On 14.02.24 05:49, Walter Bright wrote:
> On 2/12/2024 7:31 PM, Richard (Rikki) Andrew Cattermole wrote:
>> dmd having bad codegen here isn't a surprise, that is to be expected.
> 
> I'm used to people saying that DMD doesn't do data flow analysis. It does. In fact, it is based on my OptimumC, which was the first C compiler on DOS to do DFA back in the 1980s.
> 
> This isn't a case of buggy DFA. It's a case of doing DFA correctly.
> 
> The issue is pointer aliasing. A pointer can point to anything, including const data. Therefore, storing through a pointer can alter any value that is reachable via a pointer. Therefore, storing through a pointer invalidates any cached value already read.
> 
> This is what you're seeing.
> ...

Well, my understanding is that storing a value that was read from a `uint*` cannot invalidate a value read from the same `uint*` unless unaligned reads/writes are allowed or the pointer can point to itself.

Are unaligned reads/writes allowed in D? Can a `uint*` point to itself? Is there something else I missed?

How to make the following assertion fail by filling the `...` holes with code without invoking UB?

```d
void fillBP1(uint* value, uint* dest)pure{
    dest[0] = *value;
    dest[1] = *value;
    dest[2] = *value;
    dest[3] = *value;
}

void fillBP2(uint* value, uint* dest)pure{
    auto tmp = *value;
    dest[0] = tmp;
    dest[1] = tmp;
    dest[2] = tmp;
    dest[3] = tmp;
}

uint[4] distinguish(alias f)()pure{
    ...; // TODO
    uint[4] dest = ...; // TODO
    uint* value = ...;  // TODO
    f(value,dest.ptr);
    return dest;
}

void main(){
    import std.stdio;
    assert(distinguish!fillBP1()==distinguish!fillBP2());
    writeln(test!fillBP1);
    writeln(test!fillBP2);
}
```

> C99 tried to address this with __restrict, but few people use it or understand it. D didn't bother with it because people will inevitably misuse __restrict and get their data mysteriously corrupted.
> 

My understanding is the case in the OB does not require `__restrict`. `value` can point to any of the 4 fields of `dest`, it is okay to only read it once even in that case. Of course, maybe the data flow analysis is more conservative than that, but I wouldn't necessarily point to this case as one where data flow analysis is working "correctly".

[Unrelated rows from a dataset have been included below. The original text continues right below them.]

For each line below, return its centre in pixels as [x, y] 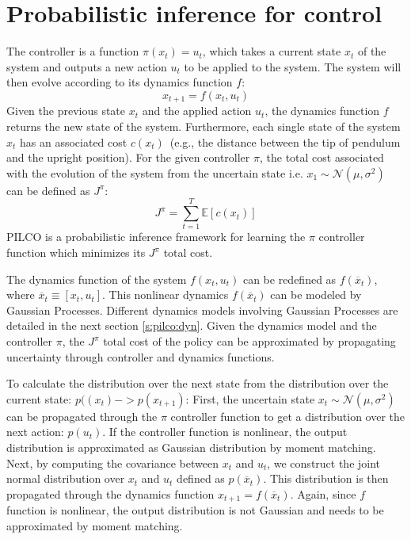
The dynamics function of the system [97, 279]
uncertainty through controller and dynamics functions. [141, 356]
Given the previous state [66, 111]
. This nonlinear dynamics [166, 294]
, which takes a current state [272, 51]
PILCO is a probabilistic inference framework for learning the [156, 237]
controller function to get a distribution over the [288, 416]
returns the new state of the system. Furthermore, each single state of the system [204, 126]

On 13.02.24 07:02, Bruce Carneal wrote:
> 
> To reuse the value the compiler would have to prove that the memory locations do not overlap.

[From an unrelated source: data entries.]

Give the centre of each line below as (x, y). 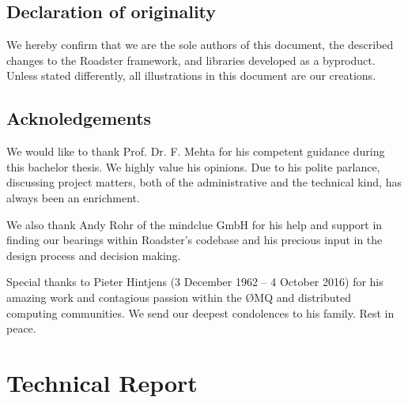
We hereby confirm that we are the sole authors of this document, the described (200, 45)
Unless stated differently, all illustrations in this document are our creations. (191, 75)
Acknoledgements (79, 118)
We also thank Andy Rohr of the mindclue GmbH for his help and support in (195, 224)
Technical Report (102, 382)
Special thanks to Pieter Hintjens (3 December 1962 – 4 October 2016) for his (195, 282)
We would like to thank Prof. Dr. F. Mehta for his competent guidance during (196, 151)
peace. (21, 328)

Not really, it only has to show that the value in the memory location has not changed since the last read.

On Wednesday, 14 February 2024 at 11:46:24 UTC, Timon Gehr wrote:
> On 13.02.24 07:02, Bruce Carneal wrote:
>> 
>> To reuse the value the compiler would have to prove that the memory locations do not overlap.
>
> Not really, it only has to show that the value in the memory location has not changed since the last read.

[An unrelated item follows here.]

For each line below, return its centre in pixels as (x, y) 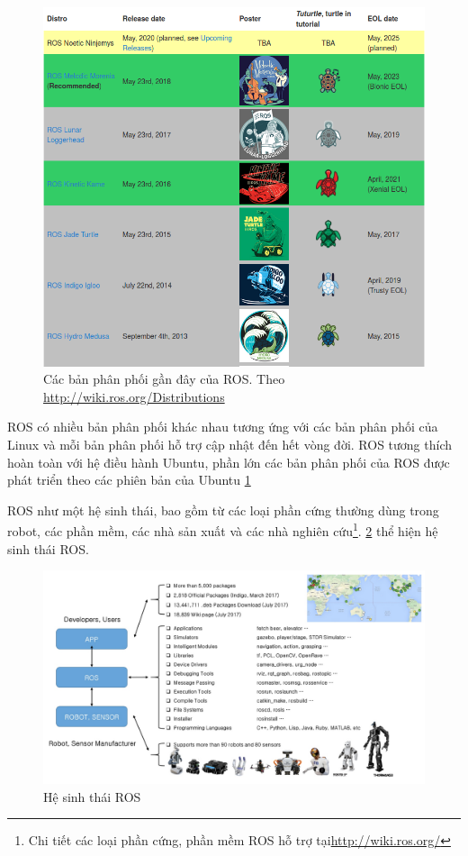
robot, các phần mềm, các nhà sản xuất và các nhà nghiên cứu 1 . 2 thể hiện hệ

True.  I jumped to the general case where I'd seen sub optimal code gen.  I should have commented on both the given special, stationary, case and the more general.

On 16/02/2024 10:34 PM, Kagamin wrote:
> On Tuesday, 13 February 2024 at 13:30:11 UTC, Johan wrote:
> 
>     I hope someone can find the link to some DConf talk (me or Andrei)
>     or forum post where I talk about why LDC assumes that
>     |immutable(uint*)| points to /mutable/ (nota bene) data. The reason
>     is the mutable thread synchronization field in immutable class
>     variable storage (|__monitor|), combined with casting an immutable
>     class to an array of immutable bytes.
> 
>     Side-effects in-between immutable(uint*) lookup could run into a
>     synchronization event on the immutable data (i.e. mutating it).
> 
> Shouldn't it be okay for immutable(uint*) to not access |__monitor|? I think, |__monitor| should work outside of type safety, like reference counting, then immutability won't matter.

That covers immutable, but not immutable that has become const.

The only way I can see it working reliably is to simply turn off the mutex when it is immutable.

On Friday, 16 February 2024 at 09:56:50 UTC, Richard (Rikki) Andrew Cattermole wrote:
> That covers immutable, but not immutable that has become const.

That's fine, const can't be restrict qualified unconditionally, but immutable can.